The server implementation wires up the gRPC service to our log.Store. This is where the ISR logic lives. The Produce handler is responsible for the “commit” part of the protocol.

// internal/server/server.go
package server

import (
	"context"
	"fmt"
	"net"
	"os"
	"path/filepath"
	"sync"

	"github.com/your-repo/podbus/api/v1"
	"github.com/your-repo/podbus/pkg/log"
	"google.golang.org/grpc"
	"google.golang.org/grpc/codes"
	"google.golang.org/grpc/status"
)

type Config struct {
	ListenAddr string
	DataDir    string
}

type grpcServer struct {
	api.UnimplementedPodBusServer
	*Config
	log *log.Store
	// Tracks message IDs to handle retries and ensure idempotency.
	// In a real system, this should be a persistent cache or a more
	// sophisticated data structure to avoid unbounded memory growth.
	idempotencyStore map[string]uint64
	mu               sync.Mutex
}

func NewGRPCServer(config *Config) (*grpcServer, error) {
	logPath := filepath.Join(config.DataDir, "podbus.log")
	if err := os.MkdirAll(config.DataDir, 0755); err != nil {
		return nil, fmt.Errorf("failed to create data directory: %w", err)
	}

	l, err := log.NewStore(logPath)
	if err != nil {
		return nil, fmt.Errorf("failed to create log store: %w", err)
	}

	return &grpcServer{
		Config:           config,
		log:              l,
		idempotencyStore: make(map[string]uint64),
	}, nil
}

func (s *grpcServer) Start() error {
	lis, err := net.Listen("tcp", s.ListenAddr)
	if err != nil {
		return fmt.Errorf("failed to listen: %w", err)
	}

	server := grpc.NewServer()
	api.RegisterPodBusServer(server, s)

	// A real service would have graceful shutdown handling.
	return server.Serve(lis)
}

// Produce implements the ISR-style acknowledgement.
func (s *grpcServer) Produce(ctx context.Context, req *api.ProduceRequest) (*api.ProduceResponse, error) {
	if req.GetMessageId() == "" {
		return nil, status.Error(codes.InvalidArgument, "message_id is required for idempotency")
	}

	s.mu.Lock()
	// Check if this message has been processed before.
	if offset, ok := s.idempotencyStore[req.MessageId]; ok {
		s.mu.Unlock()
		return &api.ProduceResponse{Offset: offset}, nil
	}
	s.mu.Unlock()

	// The core operation: append to the durable log.
	offset, err := s.log.Append(req.Record)
	if err != nil {
		// Log this error internally.
		return nil, status.Error(codes.Internal, "failed to write to log")
	}

	s.mu.Lock()
	s.idempotencyStore[req.MessageId] = offset
	s.mu.Unlock()

	// The successful response is the ACK that completes the "replication" to the log.
	return &api.ProduceResponse{Offset: offset}, nil
}

func (s *grpcServer) Consume(ctx context.Context, req *api.ConsumeRequest) (*api.ConsumeResponse, error) {
	record, err := s.log.Read(req.GetOffset())
	if err != nil {
		// This could be an EOF or a real error.
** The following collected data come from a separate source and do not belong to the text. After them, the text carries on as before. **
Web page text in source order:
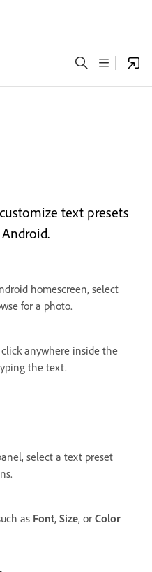
text presets
homescreen, select
for a photo.
anywhere inside the
the text.
select a text preset
as Font, Size, or Color
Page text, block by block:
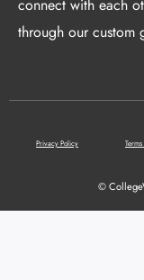
connect with each
through our custom
Privacy Policy
©
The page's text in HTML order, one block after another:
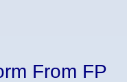
From FP
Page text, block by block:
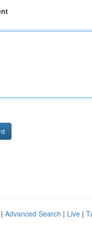
Advanced Search | Live |
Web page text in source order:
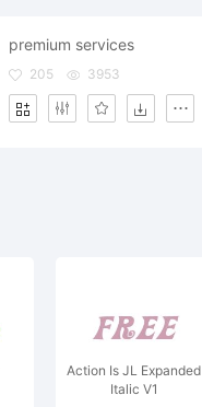
premium services
205 3953
Action Is JL Expanded
Italic V1
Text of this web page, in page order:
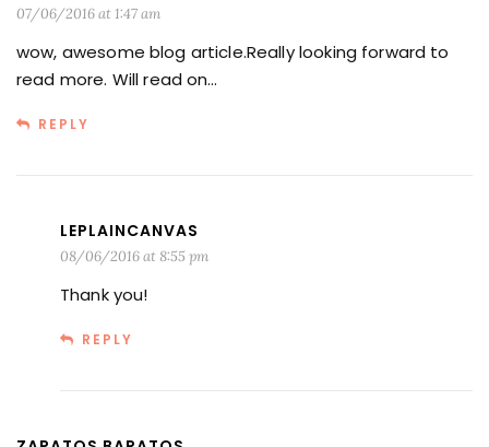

We must distinguish.
		// For simplicity, we return NotFound for offsets beyond the log.
		return nil, status.Error(codes.NotFound, "offset not found")
	}
	
	// The next offset is the current offset plus the length of the header and the record.
	nextOffset := req.GetOffset() + uint64(log.LenWidth) + uint64(len(record))

	return &api.ConsumeResponse{
		Record:     record,
		NextOffset: nextOffset,
	}, nil
}

The idempotency check is critical. If a producer sends a message, the PodBus sidecar writes it to disk but crashes before sending the gRPC response, the producer will time out and retry. Without the message_id check, the same message would be written twice.

Now, let’s visualize the architecture within a Kubernetes pod.

graph TD
    subgraph Kubernetes Pod
        direction TB
        
        subgraph Main App Container
            A[Application Logic] --> B{Producer Client};
            B -- 1. Produce(msg_id, data) --> C[gRPC over localhost];
        end

        subgraph PodBus Sidecar Container
            D[gRPC Server] -- 2. Receives Request --> E[Idempotency Check];
            E -- 3. Append to Log --> F[log.Store];
            F -- 4. fsync() --> G[(Shared emptyDir Volume)];
            E -- 5. ACK --> D;
            D -- 6. Return Offset --> C;
        end
        
        C -- 7. Receives ACK --> B;
        B -- 8. Deletes from local buffer --> A;

        subgraph Consumer Sidecar Container
            H[Consumer Client] -- 9. Consume(offset) --> I[gRPC over localhost];
            I --> D;
            D -- 10. Read from Log --> F;
            F -- 11. Reads from --> G;
            F -- 12. Returns data --> D;
            D -- 13. Returns Record --> I;
            I -- 14. Delivers to --> J[Auditing Logic];
            J -- 15. Persists new offset --> K[(Shared emptyDir Volume)];
        end
    end

The final piece is packaging this as an OCI container and deploying it. The Dockerfile is straightforward for a Go application.

# Dockerfile
# Stage 1: Build the binary
FROM golang:1.21-alpine AS builder

WORKDIR /app

COPY go.mod go.sum ./
RUN go mod download

COPY . .

# Build the binary with optimizations.
RUN CGO_ENABLED=0 GOOS=linux go build -a -ldflags '-w -s' -o podbus ./cmd/server

# Stage 2: Create the final minimal image
FROM scratch

WORKDIR /

COPY --from=builder /app/podbus .

# The directory where the log file will be stored. This should be a mount point.
VOLUME /data

# The default port for the gRPC server.
EXPOSE 8080

ENTRYPOINT ["/podbus"]

Using a multi-stage build results in a tiny, secure image based on scratch, which is best practice for infrastructure components.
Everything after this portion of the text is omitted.